Image acquisition and algorithm validation

For each experiment, the whole channel flow was filmed with a standard video camera (25 frames per second) to determine the flow front velocity. Parts of the flows were filmed in detail with a high-speed video camera (1,000 frames per second) placed at a distance that was adjusted depending on flow runout, in order to focus the analysis on flow phase 2 (i.e. constant front velocity). The camera was thus located at various distances (20-30 cm; 50-60 cm; 80-90 cm; 110-120 cm) from the lock gate. This was done using a single camera and by repeating each experiment multiple times, assuming a good reproducibility of the experiments. Girolami et al. (2008) showed that the flows slipped along the pyrex wall of the channel, so that particle movements observed through the wall were inferred to be representative of the flow interior.

The video sequences were analyzed using the optical-flow algorithm; in each case, a series of velocity fields were determined from motion estimation between two images at a time interval of 1/500 s, which was sufficient for detectable motion. The high-speed video camera was placed at a distance of 30 cm from the transparent channel wall, so that the algorithm determined particle motion in vertical strips of 10-cm-wide. Velocity profiles were then extracted from strips of 1-cm-wide perpendicular to the upper surface of the aggrading deposit. Inconsistent velocity fields at flow boundaries due to sidewall-reflection or perspective-related-shadow effects were avoided using a masking technique (Corpetti et al. 2006). Mask generation consisted of grouping pixels outside the flow and associating them with a color that contrasted markedly with that of the flow, so that the algorithm encountered no ambiguity.

In order to test the validity of the algorithm, we used it to measure the thickness of the basal deposit as a function of time from videos of the ash flows. For comparison, we also measured the deposit thickness simply by visual inspection of videos. Both methods gave similar results (Fig. 2), showing that the algorithm was suitable for the aim of our study.

Fig. 2

Thickness of the basal deposit as a function of time in an initially moderately expanded flow (E = 1.17) at a distance of 20 cm from the lock gate. Comparison of data determined by visual analysis and by using the optical-flow algorithm. The good agreement validates the results of the algorithm

Results

Bed collapse tests and general flow behavior

The results of the quasi-static bed collapse tests in the reservoir are presented in Fig. 3 for initial expansions from 1.06 to 1.43. The hindered settling velocity (V, in cm s⁻¹) of the ash given by the descent rate of the upper surface increases with E, the best-fit relationship in the present case being

Fig. 3

Quasi-static hindered settling velocities of the SiC-laden ash as a function of initial expansion. Measurements were carried out in the flume reservoir with the lock gate closed. The data are approximated by a linear best fit V = 2.44E–2.15 cm s⁻¹ (black line). The grey zone shows the equivalent data on the raw ash (lacking SiC particles) used by Girolami et al. (2008). The effect of the SiC particles is to increase hindered settling velocity at a given expansion

$$ {\hbox{V}} = 2.44{\hbox{E}} - 2.15. $$

(2)

Note that the value of V for a given E is higher than for the ash of Girolami et al. (2008) (grey region of Fig. 3), owing to the presence of the SiC particles.

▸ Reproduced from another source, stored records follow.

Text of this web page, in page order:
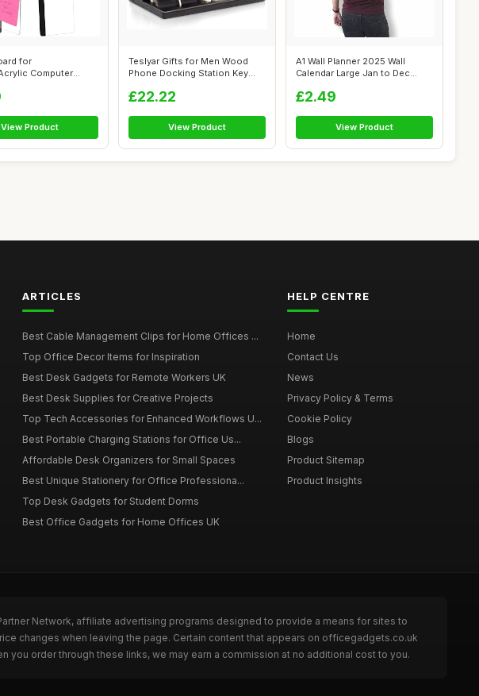
for
Computer
View Product
Teslyar Gifts for Men Wood
Phone Docking Station Key
£22.22
View Product
A1 Wall Planner 2025 Wall
Calendar Large Jan to Dec
£2.49
View Product
ARTICLES
Best Cable Management Clips for Home Offices ...
Top Office Decor Items for Inspiration
Best Desk Gadgets for Remote Workers UK
Best Desk Supplies for Creative Projects
Top Tech Accessories for Enhanced Workflows U...
Best Portable Charging Stations for Office Us...
Affordable Desk Organizers for Small Spaces
Best Unique Stationery for Office Professiona...
Top Desk Gadgets for Student Dorms
Best Office Gadgets for Home Offices UK
HELP CENTRE
Home
Contact Us
News
Privacy Policy & Terms
Cookie Policy
Blogs
Product Sitemap
Product Insights
Network, affiliate advertising programs designed to provide a means for sites to
changes when leaving the page. Certain content that appears on officegadgets.co.uk
you order through these links, we may earn a commission at no additional cost to you.

The general behavior of the flows was described by Girolami et al. (2008). When released, the ash flowed along the channel until defluidization was complete and frontal motion ceased. Propagation took place in the three main phases typical of dam-break granular flows: the first, brief initial acceleration phase (1) lasted 0.1–0.2 s; the second, dominant phase (2) during which the front had an approximately constant velocity lasted 0.6–0.8 s and accounted for about two thirds of the flow duration and 70–80% of the flow runout; and the third, brief stopping phase (3) lasted 0.1–0.4 s. The non-expanded flow (E = 1.00) had a phase-2 velocity of ∼1.1 m s⁻¹, a runout distance of 0.6 m (∼3.5 h₀) and a runout duration of 0.8 s, whereas the most expanded flow (E = 1.35) had a phase-2 velocity of ∼2.1 m s⁻¹, a runout distance of 2.2 m (∼9.6 h₀) and a runout duration of 1.4 s.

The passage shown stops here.